In granting the motion, the magistrate judge concluded Blue Giant had shown good cause for its requested protective order, but the magistrate judge cautioned Blue Giant to make all designations in good faith and noted Mr. Siegel retained the ability to challenge any designation. Discovery remained open for another two and a half years. Mr. Siegel never challenged any documents as being improperly designated as confidential under the protective order. Nor did he assert the protective order impeded his ability to respond to Blue Giant's motion for summary judgment. Indeed, Mr. Siegel seems to object to the protective order because it limits his ability to share information with plaintiffs in similar cases, not because it impacted his ability to litigate his case. We see no abuse of discretion in the magistrate judge's decision to enter the court's standard protective order.

III. Conclusion

For the foregoing reasons, we affirm the district court's judgment.

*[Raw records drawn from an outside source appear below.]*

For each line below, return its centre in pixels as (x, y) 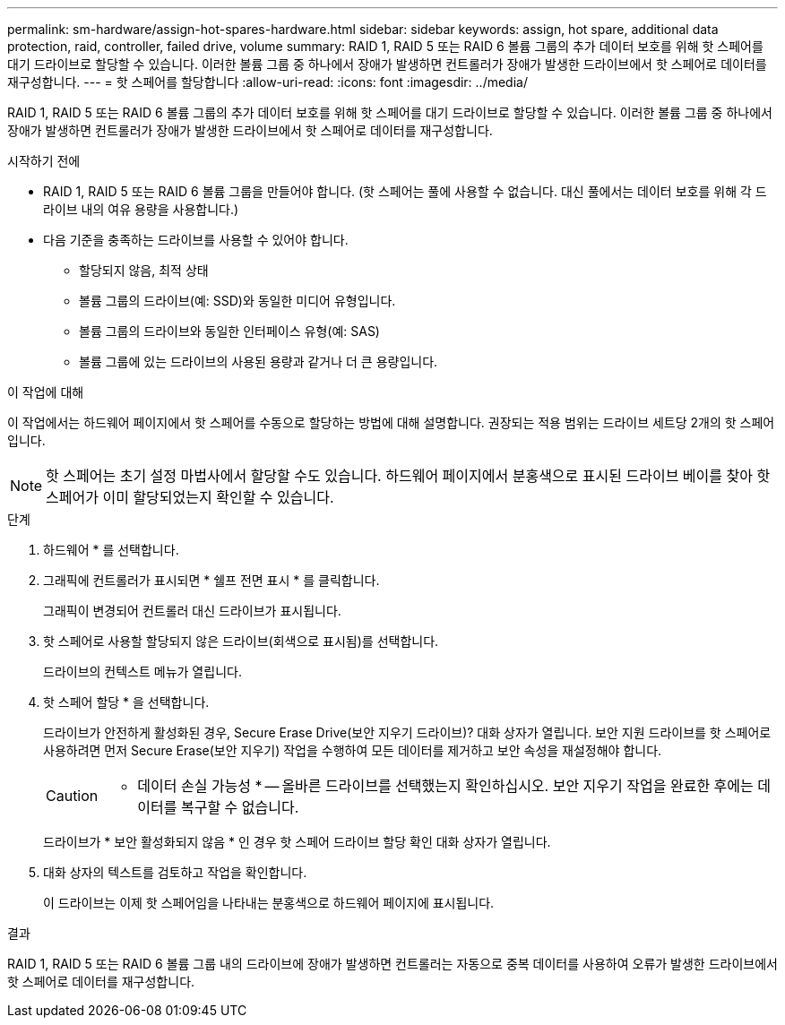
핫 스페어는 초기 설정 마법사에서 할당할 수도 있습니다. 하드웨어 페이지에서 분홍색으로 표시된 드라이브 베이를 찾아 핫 (408, 476)
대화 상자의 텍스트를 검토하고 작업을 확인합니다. (175, 872)
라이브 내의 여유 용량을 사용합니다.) (141, 209)
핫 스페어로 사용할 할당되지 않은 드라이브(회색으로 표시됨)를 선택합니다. (241, 641)
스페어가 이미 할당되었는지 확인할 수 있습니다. (190, 497)
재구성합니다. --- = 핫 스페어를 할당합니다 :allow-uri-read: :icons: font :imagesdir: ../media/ (267, 82)
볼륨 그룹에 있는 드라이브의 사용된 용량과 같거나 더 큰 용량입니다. (259, 362)
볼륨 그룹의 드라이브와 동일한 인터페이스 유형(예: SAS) (229, 331)
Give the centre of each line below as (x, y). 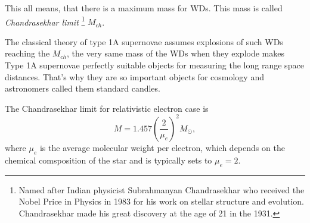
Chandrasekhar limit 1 (45, 21)
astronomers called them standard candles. (83, 88)
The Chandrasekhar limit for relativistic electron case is (107, 108)
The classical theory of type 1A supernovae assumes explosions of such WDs (144, 41)
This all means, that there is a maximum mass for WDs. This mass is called (144, 8)
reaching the (27, 53)
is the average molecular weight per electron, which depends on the (162, 147)
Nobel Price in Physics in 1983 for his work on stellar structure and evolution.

1.   After Mr. Siegel filed his complaint, Compsource Mutual Insurance Company (Compsource), Omni's workers’ compensation carrier, filed a complaint in intervention. Compsource asserted it had a subrogation interest in the action because Mr. Siegel had elected to receive workers’ compensation benefits.

2.   Mr. Siegel filed a notice of appeal from the district court's judgment, which was assigned case number 18-5113. A few months later, the district court entered another judgment in favor of Blue Giant and against Compsource because “Compsource's claim is derivative of [Mr. Siegel's] product liability claim.” Aplt. App., Vol. III at 199. Mr. Siegel and Compsource's appeals from the second judgment were assigned case numbers 19-5007 and 19-5008, respectively.

3.   We will follow the appellants’ practice of referring solely to Mr. Siegel for purposes of discussing the claims and arguments in this case. See Aplt. Opening Br. at 7 (“CompSource's claim is derivative of Siegel's. Accordingly, reference herein to Siegel's claim includes that of CompSource.” (citation omitted)).

4.   Because the admissibility of expert testimony involves a two-part test, see Nacchio, 555 F.3d at 1241, the district court could have stopped after it determined Dr. Block was not qualified at the first step of the test, see, e.g., Conroy, 707 F.3d at 1168 (“The district court excluded the testimony of [the proffered expert] at the first step of the two-part test, finding her to be unqualified.”). But the district court continued to the second step and further determined Dr. Block's opinions were unreliable. See Aplt. App., Vol. III at 182-86. Mr. Siegel has also failed to show the district court abused its discretion in its reliability determination.